- _Task brief_
Of all the lines in the material, tally those containing the string "from", and report nothing but the total.

═══ The data

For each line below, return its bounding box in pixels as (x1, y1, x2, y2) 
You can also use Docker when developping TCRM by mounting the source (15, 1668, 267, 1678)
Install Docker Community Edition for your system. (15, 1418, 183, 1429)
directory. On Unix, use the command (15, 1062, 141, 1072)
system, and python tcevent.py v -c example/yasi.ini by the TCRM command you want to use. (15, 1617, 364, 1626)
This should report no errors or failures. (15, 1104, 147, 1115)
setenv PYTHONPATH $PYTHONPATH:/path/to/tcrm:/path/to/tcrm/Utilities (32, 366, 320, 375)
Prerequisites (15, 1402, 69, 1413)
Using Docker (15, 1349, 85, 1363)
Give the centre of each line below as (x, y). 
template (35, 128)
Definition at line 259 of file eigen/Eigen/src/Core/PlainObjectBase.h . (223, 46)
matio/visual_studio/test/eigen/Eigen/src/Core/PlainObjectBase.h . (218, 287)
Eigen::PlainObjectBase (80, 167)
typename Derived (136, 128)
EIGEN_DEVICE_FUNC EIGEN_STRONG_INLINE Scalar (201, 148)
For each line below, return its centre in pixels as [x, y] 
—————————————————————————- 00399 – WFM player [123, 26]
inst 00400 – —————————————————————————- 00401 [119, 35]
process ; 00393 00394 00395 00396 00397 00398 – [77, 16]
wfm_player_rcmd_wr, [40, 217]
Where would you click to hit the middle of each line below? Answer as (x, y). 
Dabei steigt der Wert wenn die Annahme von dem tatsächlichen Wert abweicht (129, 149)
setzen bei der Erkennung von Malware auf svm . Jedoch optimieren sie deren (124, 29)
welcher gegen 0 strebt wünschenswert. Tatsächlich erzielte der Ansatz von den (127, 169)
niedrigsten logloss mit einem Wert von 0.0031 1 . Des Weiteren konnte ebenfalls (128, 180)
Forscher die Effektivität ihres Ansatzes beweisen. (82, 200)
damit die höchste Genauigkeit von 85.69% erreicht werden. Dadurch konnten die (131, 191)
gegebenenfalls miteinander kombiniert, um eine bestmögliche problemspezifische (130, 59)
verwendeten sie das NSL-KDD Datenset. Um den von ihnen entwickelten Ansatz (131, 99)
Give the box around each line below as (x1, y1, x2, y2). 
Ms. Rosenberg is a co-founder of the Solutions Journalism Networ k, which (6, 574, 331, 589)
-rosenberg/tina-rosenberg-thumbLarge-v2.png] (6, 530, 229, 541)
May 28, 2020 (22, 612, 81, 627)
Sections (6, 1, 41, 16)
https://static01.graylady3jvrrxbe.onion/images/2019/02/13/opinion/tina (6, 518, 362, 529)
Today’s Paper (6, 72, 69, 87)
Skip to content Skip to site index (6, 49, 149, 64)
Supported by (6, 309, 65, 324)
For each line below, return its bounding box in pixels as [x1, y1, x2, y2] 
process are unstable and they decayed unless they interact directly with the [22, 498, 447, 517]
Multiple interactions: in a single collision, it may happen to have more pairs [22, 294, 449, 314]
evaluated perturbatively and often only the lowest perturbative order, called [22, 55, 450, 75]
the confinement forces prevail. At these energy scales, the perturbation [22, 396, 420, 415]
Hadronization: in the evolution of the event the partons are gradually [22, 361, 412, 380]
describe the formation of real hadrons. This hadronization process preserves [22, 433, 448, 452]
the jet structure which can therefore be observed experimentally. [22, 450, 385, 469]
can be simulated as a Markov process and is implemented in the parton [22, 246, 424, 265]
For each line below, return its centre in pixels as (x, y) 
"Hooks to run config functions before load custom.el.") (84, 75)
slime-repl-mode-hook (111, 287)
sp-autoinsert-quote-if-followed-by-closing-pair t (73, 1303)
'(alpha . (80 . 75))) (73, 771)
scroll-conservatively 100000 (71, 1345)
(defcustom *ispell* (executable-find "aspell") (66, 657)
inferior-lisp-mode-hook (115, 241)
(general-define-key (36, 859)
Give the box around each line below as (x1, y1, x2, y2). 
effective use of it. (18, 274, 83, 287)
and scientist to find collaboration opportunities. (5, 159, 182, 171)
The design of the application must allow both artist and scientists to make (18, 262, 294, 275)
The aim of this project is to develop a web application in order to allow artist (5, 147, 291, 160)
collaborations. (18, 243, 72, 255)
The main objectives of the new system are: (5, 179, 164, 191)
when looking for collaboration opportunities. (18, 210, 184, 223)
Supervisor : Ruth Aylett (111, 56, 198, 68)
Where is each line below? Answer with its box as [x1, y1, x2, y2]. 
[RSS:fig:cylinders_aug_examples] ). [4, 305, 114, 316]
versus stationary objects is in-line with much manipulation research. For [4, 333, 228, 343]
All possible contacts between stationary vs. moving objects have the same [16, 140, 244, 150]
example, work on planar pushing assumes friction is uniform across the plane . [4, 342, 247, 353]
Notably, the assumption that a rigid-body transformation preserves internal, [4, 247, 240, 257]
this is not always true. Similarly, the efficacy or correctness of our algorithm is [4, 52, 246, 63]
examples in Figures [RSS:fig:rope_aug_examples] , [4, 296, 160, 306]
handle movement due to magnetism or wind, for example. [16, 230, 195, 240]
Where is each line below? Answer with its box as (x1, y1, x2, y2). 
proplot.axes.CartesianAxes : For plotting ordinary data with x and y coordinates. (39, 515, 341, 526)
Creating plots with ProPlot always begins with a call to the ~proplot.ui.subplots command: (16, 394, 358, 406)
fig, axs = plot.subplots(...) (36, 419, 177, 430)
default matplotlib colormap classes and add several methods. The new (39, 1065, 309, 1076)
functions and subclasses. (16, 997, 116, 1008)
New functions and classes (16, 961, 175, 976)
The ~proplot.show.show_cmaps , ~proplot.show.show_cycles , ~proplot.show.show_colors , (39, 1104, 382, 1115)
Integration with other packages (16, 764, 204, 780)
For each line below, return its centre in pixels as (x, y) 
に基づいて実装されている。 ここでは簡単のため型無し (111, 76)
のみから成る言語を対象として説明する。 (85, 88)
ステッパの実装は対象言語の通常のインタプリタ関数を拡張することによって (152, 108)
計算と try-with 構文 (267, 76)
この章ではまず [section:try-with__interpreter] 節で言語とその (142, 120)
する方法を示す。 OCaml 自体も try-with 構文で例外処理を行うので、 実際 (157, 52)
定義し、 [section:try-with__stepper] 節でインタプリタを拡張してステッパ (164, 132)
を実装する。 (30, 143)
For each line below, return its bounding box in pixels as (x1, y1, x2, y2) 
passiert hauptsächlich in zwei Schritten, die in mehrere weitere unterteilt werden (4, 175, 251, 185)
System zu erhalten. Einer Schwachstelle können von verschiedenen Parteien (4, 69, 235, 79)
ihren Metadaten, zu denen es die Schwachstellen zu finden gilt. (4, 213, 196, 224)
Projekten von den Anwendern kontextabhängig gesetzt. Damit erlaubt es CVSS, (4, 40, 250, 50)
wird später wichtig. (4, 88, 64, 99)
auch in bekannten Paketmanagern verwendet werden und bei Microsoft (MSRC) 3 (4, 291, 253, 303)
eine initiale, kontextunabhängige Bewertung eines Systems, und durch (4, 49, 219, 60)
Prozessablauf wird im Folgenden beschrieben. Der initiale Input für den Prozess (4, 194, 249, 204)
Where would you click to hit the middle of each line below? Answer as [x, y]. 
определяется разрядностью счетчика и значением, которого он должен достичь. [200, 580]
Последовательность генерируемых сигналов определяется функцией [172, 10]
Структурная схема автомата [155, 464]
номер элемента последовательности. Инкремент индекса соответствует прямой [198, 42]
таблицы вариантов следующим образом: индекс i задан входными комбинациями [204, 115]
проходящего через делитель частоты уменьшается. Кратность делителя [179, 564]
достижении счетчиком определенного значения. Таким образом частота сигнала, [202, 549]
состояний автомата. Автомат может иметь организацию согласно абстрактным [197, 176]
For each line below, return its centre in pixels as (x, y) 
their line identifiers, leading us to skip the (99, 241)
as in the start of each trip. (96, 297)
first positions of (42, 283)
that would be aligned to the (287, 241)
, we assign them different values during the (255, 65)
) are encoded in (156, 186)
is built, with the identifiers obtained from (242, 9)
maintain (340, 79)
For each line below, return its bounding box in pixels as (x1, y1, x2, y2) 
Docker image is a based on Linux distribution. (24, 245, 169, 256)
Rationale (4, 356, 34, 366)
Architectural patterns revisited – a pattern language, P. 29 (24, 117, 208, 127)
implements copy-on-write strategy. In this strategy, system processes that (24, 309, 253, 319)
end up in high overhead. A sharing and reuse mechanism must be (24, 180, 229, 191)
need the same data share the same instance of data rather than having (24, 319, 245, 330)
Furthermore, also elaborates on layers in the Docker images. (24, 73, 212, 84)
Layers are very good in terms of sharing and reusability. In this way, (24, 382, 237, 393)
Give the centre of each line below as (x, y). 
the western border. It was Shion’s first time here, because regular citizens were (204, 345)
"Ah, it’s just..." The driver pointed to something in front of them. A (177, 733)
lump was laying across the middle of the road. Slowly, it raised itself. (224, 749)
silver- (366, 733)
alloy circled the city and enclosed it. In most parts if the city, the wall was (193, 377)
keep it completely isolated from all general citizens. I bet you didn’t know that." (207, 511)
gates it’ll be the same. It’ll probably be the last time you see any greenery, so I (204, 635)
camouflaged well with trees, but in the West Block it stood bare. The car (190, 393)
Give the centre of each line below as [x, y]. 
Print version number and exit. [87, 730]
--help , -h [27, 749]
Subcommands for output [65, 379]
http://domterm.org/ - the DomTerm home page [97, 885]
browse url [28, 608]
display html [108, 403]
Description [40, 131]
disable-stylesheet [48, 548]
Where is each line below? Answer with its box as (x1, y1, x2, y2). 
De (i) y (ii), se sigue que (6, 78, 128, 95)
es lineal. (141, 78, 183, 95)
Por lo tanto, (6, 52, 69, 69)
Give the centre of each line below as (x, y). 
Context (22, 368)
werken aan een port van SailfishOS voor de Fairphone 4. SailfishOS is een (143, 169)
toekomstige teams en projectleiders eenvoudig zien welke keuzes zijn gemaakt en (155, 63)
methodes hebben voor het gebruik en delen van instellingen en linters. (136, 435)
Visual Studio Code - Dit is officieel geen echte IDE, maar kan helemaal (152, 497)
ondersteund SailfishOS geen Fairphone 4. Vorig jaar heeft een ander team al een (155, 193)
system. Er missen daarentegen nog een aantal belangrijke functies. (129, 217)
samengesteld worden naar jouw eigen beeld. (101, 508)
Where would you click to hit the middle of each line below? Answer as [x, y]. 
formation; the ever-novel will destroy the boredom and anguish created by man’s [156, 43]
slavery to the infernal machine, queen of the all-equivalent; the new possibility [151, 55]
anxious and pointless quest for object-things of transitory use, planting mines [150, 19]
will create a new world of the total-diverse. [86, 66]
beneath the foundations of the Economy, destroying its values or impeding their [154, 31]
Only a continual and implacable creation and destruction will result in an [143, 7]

══════

- _Answer section_
2